- O Globo
Bolsonaro alimenta a fuga de capitais do Brasil, pela capacidade inesgotável de produzir crises. Real é a moeda que mais perde valor
O presidente Jair Bolsonaro eleva o risco de investir no Brasil. A crise da saúde, as turbulências diárias que ele cria, os ataques às instituições democráticas, tudo tem sido colocado na balança pelo investidor estrangeiro, que sairá desta crise com uma desconfiança ainda maior sobre a economia brasileira. O real é a moeda que mais se desvaloriza este ano e ontem o dólar bateu novo recorde nominal. O grau de investimento ficou mais distante, com a perspectiva negativa na nota de crédito do governo pela agência Fitch. O risco-país saiu de 100 para 350 pontos de dezembro para cá. O que diferencia o Brasil de outros emergentes é a capacidade do presidente Jair Bolsonaro de produzir crises políticas constantes.
O dólar disparou 47% este ano, em relação ao real, saindo de R$ 4,01 no dia 31 de dezembro para R$ 5,90 no fechamento de ontem. Na média, explica a economista-chefe do banco Ourinvest, Fernanda Consorte, a valorização sobre as moedas de países exportadores de commodities está em torno de 15%. Ou seja, há um fator de risco que diferencia o Brasil de outros emergentes.

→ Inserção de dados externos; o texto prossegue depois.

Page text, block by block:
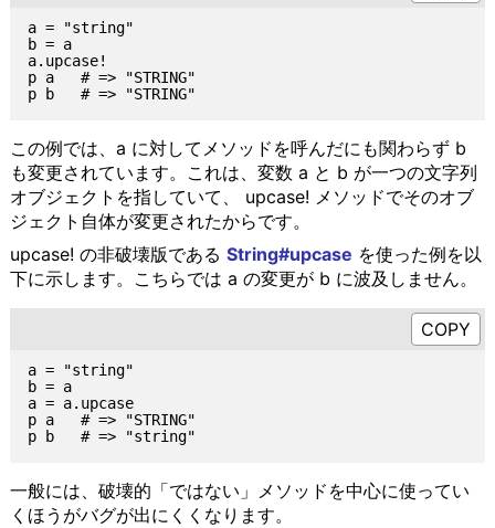
a = "string"
b = a
a.upcase!
p a   # => "STRING"
この例では、a に対してメソッドを呼んだにも関わらず b
も変更されています。これは、変数 a と b が一つの文字列
オブジェクトを指していて、 upcase! メソッドでそのオブ
ジェクト自体が変更されたからです。
upcase! の非破壊版である String#upcase を使った例を以
下に示します。こちらでは a の変更が b に波及しません。
a = "string"
b = a
a = a.upcase
p a   # => "STRING"
一般には、破壊的「ではない」メソッドを中心に使ってい
くほうがバグが出にくくなります。
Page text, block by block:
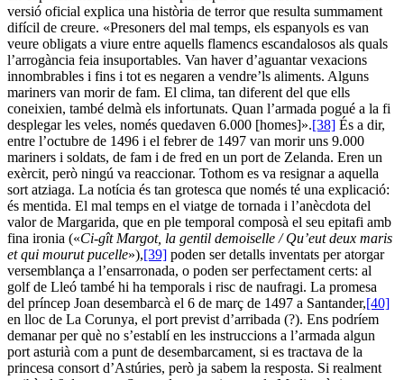
versió oficial explica una història de terror que resulta summament
difícil de creure. «Presoners del mal temps, els espanyols es van
veure obligats a viure entre aquells flamencs escandalosos als quals
l’arrogància feia insuportables. Van haver d’aguantar vexacions
innombrables i fins i tot es negaren a vendre’ls aliments. Alguns
mariners van morir de fam. El clima, tan diferent del que ells
coneixien, també delmà els infortunats. Quan l’armada pogué a la fi
desplegar les veles, només quedaven 6.000 [homes]».[38] És a dir,
entre l’octubre de 1496 i el febrer de 1497 van morir uns 9.000
mariners i soldats, de fam i de fred en un port de Zelanda. Eren un
exèrcit, però ningú va reaccionar. Tothom es va resignar a aquella
sort atziaga. La notícia és tan grotesca que només té una explicació:
és mentida. El mal temps en el viatge de tornada i l’anècdota del
valor de Margarida, que en ple temporal composà el seu epitafi amb
fina ironia («Ci-gît Margot, la gentil demoiselle / Qu’eut deux maris
et qui mourut pucelle»),[39] poden ser detalls inventats per atorgar
versemblança a l’ensarronada, o poden ser perfectament certs: al
golf de Lleó també hi ha temporals i risc de naufragi. La promesa
del príncep Joan desembarcà el 6 de març de 1497 a Santander,[40]
en lloc de La Corunya, el port previst d’arribada (?). Ens podríem
demanar per què no s’establí en les instruccions a l’armada algun
port asturià com a punt de desembarcament, si es tractava de la
princesa consort d’Astúries, però ja sabem la resposta. Si realment

— Tem a recessão da pandemia, que é comum a todos. A queda dos juros, também, porque o BC brasileiro reduziu a Selic, mas outros países também baixaram. O que só existe no Brasil é o componente político. É a queda de braço do executivo com o Congresso, do governo federal com estados e municípios. A demissão do Mandetta, agora do Sergio Moro — explica Consorte.
Em geral, essa é a avaliação feita entre os economistas, a de que o presidente em si, com sua inesgotável capacidade de criar conflitos, até dentro de sua própria administração, é um ponto desfavorável num momento em que há um nítido movimento de aversão ao risco. Com tantas incertezas, o capital corre para título americano, ouro, moedas fortes e sai de mercados emergentes. Para fugir do Brasil há uma razão a mais: o presidente faz uma direção temerária do país em meio a uma pandemia e uma recessão. Houve muita saída de capital externo, principalmente da bolsa, desde o começo do governo, quando ficou claro que ele continuava apostando na polarização extrema. Esse movimento se acentua este ano. No pregão da segunda-feira, saíram R$ 711 milhões, maio já está negativo em R$ 4 bilhões e no ano a saída é de R$ 73 bilhões. A bolsa subiu no ano passado, mas impulsionada basicamente por investidores locais.
Para haver a volta do investimento, só se ocorresse o cenário de retomada da agenda de reformas, com mais protagonismo dos presidentes da Câmara e do Senado, como no ano passado. Outro cenário seria o início de um processo de impedimento do presidente Jair Bolsonaro, que traria instabilidade no curto prazo, mas que poderia desanuviar o ambiente à frente.
— Alguma coisa vai ter que mudar depois da pandemia. Do contrário, não haverá investimento externo. A saída mais extrema, que seria o impeachment, balançaria as estruturas no curto prazo, mas o país passou por isso recentemente e deu certo. Talvez o mercado se acalme porque não será um evento novo — disse Consorte.
A agência Fitch, que na última semana colocou a nota da dívida soberana sob viés negativo, chamou de “volátil” a relação do Executivo com o Congresso e afirmou que esses “constantes atritos” reduziram a previsibilidade econômica e as perspectivas de reformas. A dívida bruta do governo vai disparar com os gastos emergenciais para lidar com a crise, e isso significa que o esforço fiscal terá que ser maior do que o projetado no início do governo Bolsonaro. As denúncias de interferência na Polícia Federal, feitas pelo ex-ministro Sergio Moro, “contaminaram” ainda mais o ambiente político, na visão da Fitch.
A imprensa internacional tem feito corrosivos comentários sobre a presidência de Jair Bolsonaro. O jornal “Washington Post”, em editorial, apontou Bolsonaro como o pior gestor da pandemia. A revista “Economist” chegou a falar em “insanidade” do presidente brasileiro. Uma das mais renomadas revistas científicas do mundo, a “Lancet”, escreveu que Bolsonaro é uma ameaça ao combate à Covid-19. O “Financial Times”, em editorial, falou que Bolsonaro está em processo de autodestruição. Toda essa exposição negativa do presidente brasileiro afeta a escolha do local para se investir. O risco Bolsonaro pesa sobre o próprio Brasil.